4 - The indemnification for provision of undue guarantee will be paid by charging against the revenue of the tax of the year in which the payment was made.

For its part, for the procedural effectuation of this right, Article 171 of the CPPT provides that «the indemnification in case of bank guarantee or equivalent unduly provided will be requested in the process in which the legality of the enforceable debt is disputed» and that «the indemnification must be requested in the reclamation, impugnation or appeal or in case its ground is supervening within 30 days after its occurrence».

As has been the consistent understanding in the jurisprudence of CAAD, it is considered that the judicial impugnation process encompasses the possibility of condemnation in the payment of indemnification to the impugner for the provision of undue guarantee, deciding even that the arbitral process is also, in principle, a processually equivalent and adequate means to formulate such request, which is justified by evident reasons of procedural economy, since the right to indemnification for undue guarantee depends on what is decided regarding the legality or illegality of the assessment act.

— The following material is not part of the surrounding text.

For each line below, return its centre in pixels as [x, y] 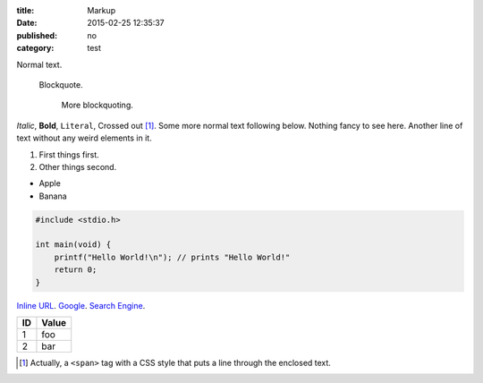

Once the request for constitution of the arbitral tribunal and for arbitral pronouncement is filed, it will then be in the arbitral process that the "legality of the enforceable debt" will be discussed, whereby, as results from the express terms of that section 1 of the aforementioned Article 171 of the CPPT, it is also the arbitral process that is appropriate to assess the request for indemnification for undue guarantee.

In the case at hand, it is manifest that the errors underlying the VAT assessment are derived from a non-conforming interpretation and application of the law imputable to the Tax and Customs Authority which, by means of the revocation order, assumed the error justifying the emergence of the right to indemnification for provision of undue guarantee.

However, it is equally required under the cited legal terms that there has been provision of bank guarantee or equivalent and that this indemnification can only have as its value the amount of the costs of the effective provision which, even so, "...has as its maximum limit the amount resulting from the application to the guaranteed value of the indemnificatory interest rate provided for in this law...".

As the Tax Authority mentions in its Response, the lien, for the purposes of these normative provisions, cannot be equated with a "bank guarantee or equivalent".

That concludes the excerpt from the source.